### [What you need to do]
From the material below, retype exactly the lines that begin at the line with "To each category (7, 755, 100, 773)" and end after the line with "of rich lexicalized"; pictures stay out of the copy.
Segment Start: Data for analysis
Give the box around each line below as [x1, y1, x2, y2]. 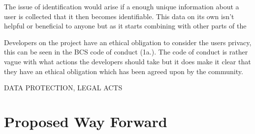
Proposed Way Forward [4, 111, 167, 131]
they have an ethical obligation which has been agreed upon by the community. [4, 66, 243, 76]
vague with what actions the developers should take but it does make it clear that [4, 56, 251, 66]
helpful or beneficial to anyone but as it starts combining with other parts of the [4, 21, 247, 31]
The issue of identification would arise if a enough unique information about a [4, 1, 239, 11]
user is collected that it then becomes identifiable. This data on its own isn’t [4, 11, 234, 21]
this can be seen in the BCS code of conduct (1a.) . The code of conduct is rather [4, 47, 248, 57]
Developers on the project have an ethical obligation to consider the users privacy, [4, 37, 252, 47]
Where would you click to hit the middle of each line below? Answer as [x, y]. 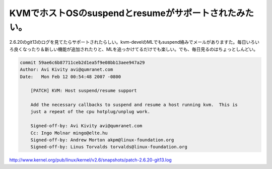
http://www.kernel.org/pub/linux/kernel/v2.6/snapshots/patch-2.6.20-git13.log [91, 160]
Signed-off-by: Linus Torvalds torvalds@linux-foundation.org [109, 147]
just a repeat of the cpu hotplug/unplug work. [90, 112]
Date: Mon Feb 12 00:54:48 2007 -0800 [70, 76]
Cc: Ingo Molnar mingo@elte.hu [69, 133]
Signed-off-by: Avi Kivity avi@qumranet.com [86, 126]
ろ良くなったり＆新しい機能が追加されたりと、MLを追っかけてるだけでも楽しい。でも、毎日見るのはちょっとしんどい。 [134, 49]
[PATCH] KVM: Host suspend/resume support [84, 91]
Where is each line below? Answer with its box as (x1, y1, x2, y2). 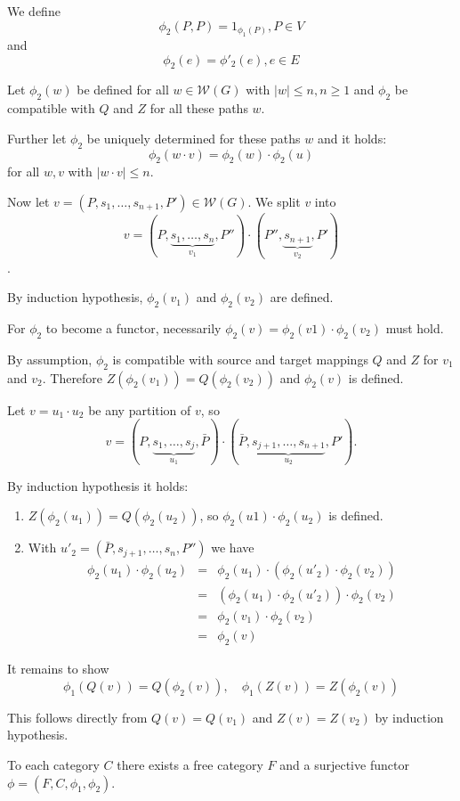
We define (7, 2, 61, 20)
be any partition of (88, 400, 191, 419)
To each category (7, 755, 100, 773)
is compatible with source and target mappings (112, 349, 368, 368)
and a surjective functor (279, 755, 409, 773)
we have (211, 538, 254, 557)
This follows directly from (7, 707, 148, 726)
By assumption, (7, 349, 93, 368)
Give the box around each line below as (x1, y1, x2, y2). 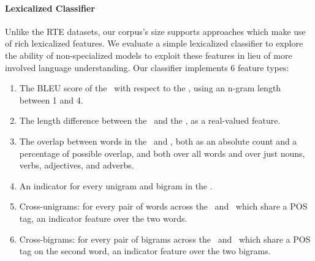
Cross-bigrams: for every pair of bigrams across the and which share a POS (19, 232, 311, 245)
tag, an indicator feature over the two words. (19, 211, 188, 224)
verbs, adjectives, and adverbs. (19, 159, 134, 172)
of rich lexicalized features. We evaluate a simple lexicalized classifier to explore (5, 37, 303, 50)
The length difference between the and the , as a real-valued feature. (19, 114, 281, 127)
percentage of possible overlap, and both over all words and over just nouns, (19, 146, 305, 159)
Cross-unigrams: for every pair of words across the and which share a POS (19, 200, 308, 213)
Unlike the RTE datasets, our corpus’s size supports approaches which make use (5, 25, 306, 37)
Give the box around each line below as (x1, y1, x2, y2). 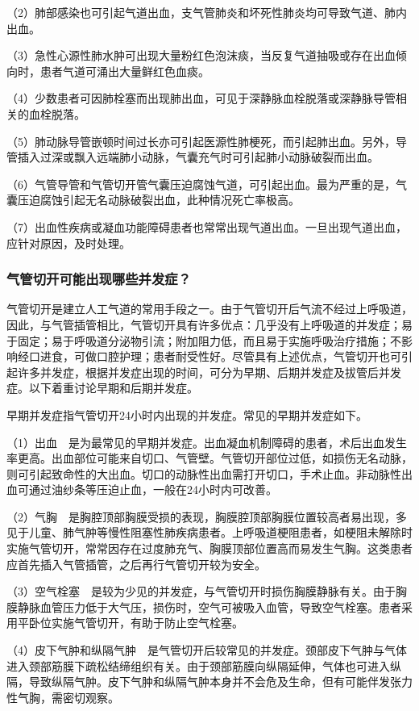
Segment End: Data for analysis
### [Expected output]
To each category (7, 755, 100, 773)
is compatible with source and target mappings (112, 349, 368, 368)
and a surjective functor (279, 755, 409, 773)
we have (211, 538, 254, 557)
This follows directly from (7, 707, 148, 726)
By assumption, (7, 349, 93, 368)
Give the box around each line below as (x1, y1, x2, y2). 
Cross-bigrams: for every pair of bigrams across the and which share a POS (19, 232, 311, 245)
tag, an indicator feature over the two words. (19, 211, 188, 224)
verbs, adjectives, and adverbs. (19, 159, 134, 172)
of rich lexicalized features. We evaluate a simple lexicalized classifier to explore (5, 37, 303, 50)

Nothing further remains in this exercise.